I have a stupid question but i cant figure it out:) Maybe i am just tired and tomorrow i will get it done but anyways i thought i would ask since i think a lot of you guys have to have done this before.

Here is my Problem:

I was going to program the A* Pathfindingalgorythm for a iso map to see how it works. But i got stuck calculating the distance between a Tile1(x/y) and a Tile2(x/y) as the article i read was for square tiles and not for iso ones.


It's useful to think of an iso map as a square map when working with game mechanics behind the scenes. Isometric perspective is simply a way of visualising the map to the screen, think of it as a set of rotations. You have to deal with these transforms when drawing objects or dealing with user input from a mouse, but when you are doing something purely in game world space (like pathing) it's better to think in terms of square tiles, the connectivity will be exactly the same.

Quote:

The article wants me to do this:
//
H can be estimated in a variety of ways. The method we use here is called the Manhattan method, where you calculate the total number of squares moved horizontally and vertically to reach the target square from the current square, ignoring diagonal movement. We then multiply the total by 10.
//


For now consider a square map, I'll expand this to iso later. The Manhatten distance only works as a heuristic if your map is 4-connected (you can only move north, south, east, west). If your map is 8-connected (you can move diagonally through the corners of tiles) then the Manhatten is not an admissable heuristic.
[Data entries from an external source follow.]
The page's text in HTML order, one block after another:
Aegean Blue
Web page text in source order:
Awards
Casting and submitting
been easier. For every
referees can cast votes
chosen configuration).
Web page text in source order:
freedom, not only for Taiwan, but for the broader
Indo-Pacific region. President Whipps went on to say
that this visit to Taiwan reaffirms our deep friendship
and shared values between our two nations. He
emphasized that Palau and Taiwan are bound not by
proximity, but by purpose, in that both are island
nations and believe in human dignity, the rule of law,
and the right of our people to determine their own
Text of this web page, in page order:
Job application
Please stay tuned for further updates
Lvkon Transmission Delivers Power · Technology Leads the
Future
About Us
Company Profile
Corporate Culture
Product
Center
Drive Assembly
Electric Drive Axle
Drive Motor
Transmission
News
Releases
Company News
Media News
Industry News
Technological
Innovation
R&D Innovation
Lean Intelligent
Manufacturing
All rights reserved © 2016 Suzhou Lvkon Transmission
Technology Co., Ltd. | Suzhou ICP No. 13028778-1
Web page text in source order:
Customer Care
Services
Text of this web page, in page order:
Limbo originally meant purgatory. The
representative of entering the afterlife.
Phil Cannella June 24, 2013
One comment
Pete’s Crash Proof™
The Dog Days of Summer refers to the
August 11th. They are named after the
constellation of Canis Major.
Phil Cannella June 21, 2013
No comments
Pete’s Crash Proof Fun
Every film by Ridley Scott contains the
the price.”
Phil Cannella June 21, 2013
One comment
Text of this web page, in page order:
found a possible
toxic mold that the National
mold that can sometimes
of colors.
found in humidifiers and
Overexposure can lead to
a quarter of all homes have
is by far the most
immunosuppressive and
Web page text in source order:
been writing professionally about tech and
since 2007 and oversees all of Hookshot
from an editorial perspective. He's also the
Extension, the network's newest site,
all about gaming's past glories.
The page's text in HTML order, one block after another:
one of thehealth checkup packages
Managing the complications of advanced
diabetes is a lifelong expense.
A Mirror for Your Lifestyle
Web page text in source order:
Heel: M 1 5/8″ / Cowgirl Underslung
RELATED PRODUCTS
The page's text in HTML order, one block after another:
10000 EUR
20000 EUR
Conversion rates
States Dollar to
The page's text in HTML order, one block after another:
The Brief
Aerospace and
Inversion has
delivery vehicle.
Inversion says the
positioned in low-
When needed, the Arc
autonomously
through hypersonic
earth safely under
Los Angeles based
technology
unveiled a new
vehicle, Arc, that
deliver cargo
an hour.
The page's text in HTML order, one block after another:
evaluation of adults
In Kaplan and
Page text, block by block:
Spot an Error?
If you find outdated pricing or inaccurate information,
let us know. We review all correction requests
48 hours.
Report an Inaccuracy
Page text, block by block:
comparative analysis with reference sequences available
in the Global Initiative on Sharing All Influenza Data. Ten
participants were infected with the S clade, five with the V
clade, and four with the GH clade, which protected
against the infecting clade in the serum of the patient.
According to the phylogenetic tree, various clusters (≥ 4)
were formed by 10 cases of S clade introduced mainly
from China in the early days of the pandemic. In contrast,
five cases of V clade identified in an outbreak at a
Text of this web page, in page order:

For A* an admissable heuristic is one that never overestimates the distance from a node to the goal. If you are allowed to move diagonaly and the Manhatten heuristic assumes that you can not then it can overestimate. For 8-connected maps the heuristic is just the larger of the vertical or horizontal distance, (Diagonal move give you a move in both direction as a single step, so you can cover the shorter distance while moving the larger.)

nx, ny = node position
gx, gy = goal position
dx = abs(gx - nx)
dy = abs(gy - ny)
H(nx, ny) = max(dx, dy)

For your map you can choose if it is 4 or 8 connected. To apply this to iso this depends on if you allow objects to move up, down, left, and right as well as towards the corners of the screens. Do you allow moves through tile corners as well as tile edges? If so then you have an 8-connected map. Remember to do the distance calculations in map space not screen space.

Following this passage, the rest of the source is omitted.